-- Information provided follows --

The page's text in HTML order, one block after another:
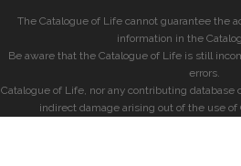
The Catalogue of Life cannot guarantee the
information in the
Be aware that the Catalogue of Life is still
errors.
Catalogue of Life, nor any contributing database
indirect damage arising out of the use of
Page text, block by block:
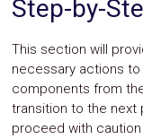
Step-by-
This section will
necessary actions
components from
transition to the next
proceed with
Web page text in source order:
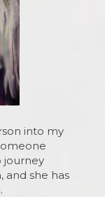
into my
journey
and she has
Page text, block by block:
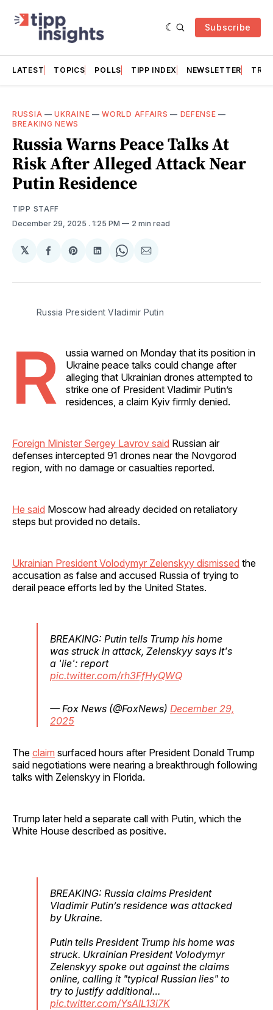
Subscribe
LATEST TOPICS POLLS TIPP INDEX NEWSLETTER
RUSSIA —UKRAINE —WORLD AFFAIRS — DEFENSE —
BREAKING NEWS
Russia Warns Peace Talks At
Risk After Alleged Attack Near
Putin Residence
TIPP STAFF
December 29, 2025 . 1:25 PM 2 min read
𝕏
Share
Facebook
Share
Pinterest
Share
LinkedIn
Share
WhatsApp
Share
Email
Russia President Vladimir Putin
R
ussia warned on Monday that its position in
Ukraine peace talks could change after
alleging that Ukrainian drones attempted to
strike one of President Vladimir Putin’s
residences, a claim Kyiv firmly denied.
Foreign Minister Sergey Lavrov said Russian air
defenses intercepted 91 drones near the Novgorod
region, with no damage or casualties reported.
He said Moscow had already decided on retaliatory
steps but provided no details.
Ukrainian President Volodymyr Zelenskyy dismissed the
accusation as false and accused Russia of trying to
derail peace efforts led by the United States.
BREAKING: Putin tells Trump his home
was struck in attack, Zelenskyy says it's
a 'lie': report
pic.twitter.com/rh3FfHyQWQ
— Fox News (@FoxNews) December 29,
2025
The claim surfaced hours after President Donald Trump
said negotiations were nearing a breakthrough following
talks with Zelenskyy in Florida.
Trump later held a separate call with Putin, which the
White House described as positive.
BREAKING: Russia claims President
Vladimir Putin’s residence was attacked
by Ukraine.
Putin tells President Trump his home was
struck. Ukrainian President Volodymyr
Zelenskyy spoke out against the claims
online, calling it "typical Russian lies" to
try to justify additional…
pic.twitter.com/YsAIL13i7K

-- Information provided concluded --

• [Assignment]: Please copy the preceding records exactly and omit the images.

• [Solution to the problem]:
The page's text in HTML order, one block after another:
The Catalogue of Life cannot guarantee the
information in the
Be aware that the Catalogue of Life is still
errors.
Catalogue of Life, nor any contributing database
indirect damage arising out of the use of
Page text, block by block:
Step-by-
This section will
necessary actions
components from
transition to the next
proceed with
Web page text in source order:
into my
journey
and she has
Page text, block by block:
Subscribe
LATEST TOPICS POLLS TIPP INDEX NEWSLETTER
RUSSIA —UKRAINE —WORLD AFFAIRS — DEFENSE —
BREAKING NEWS
Russia Warns Peace Talks At
Risk After Alleged Attack Near
Putin Residence
TIPP STAFF
December 29, 2025 . 1:25 PM 2 min read
𝕏
Share
Facebook
Share
Pinterest
Share
LinkedIn
Share
WhatsApp
Share
Email
Russia President Vladimir Putin
R
ussia warned on Monday that its position in
Ukraine peace talks could change after
alleging that Ukrainian drones attempted to
strike one of President Vladimir Putin’s
residences, a claim Kyiv firmly denied.
Foreign Minister Sergey Lavrov said Russian air
defenses intercepted 91 drones near the Novgorod
region, with no damage or casualties reported.
He said Moscow had already decided on retaliatory
steps but provided no details.
Ukrainian President Volodymyr Zelenskyy dismissed the
accusation as false and accused Russia of trying to
derail peace efforts led by the United States.
BREAKING: Putin tells Trump his home
was struck in attack, Zelenskyy says it's
a 'lie': report
pic.twitter.com/rh3FfHyQWQ
— Fox News (@FoxNews) December 29,
2025
The claim surfaced hours after President Donald Trump
said negotiations were nearing a breakthrough following
talks with Zelenskyy in Florida.
Trump later held a separate call with Putin, which the
White House described as positive.
BREAKING: Russia claims President
Vladimir Putin’s residence was attacked
by Ukraine.
Putin tells President Trump his home was
struck. Ukrainian President Volodymyr
Zelenskyy spoke out against the claims
online, calling it "typical Russian lies" to
try to justify additional…
pic.twitter.com/YsAIL13i7K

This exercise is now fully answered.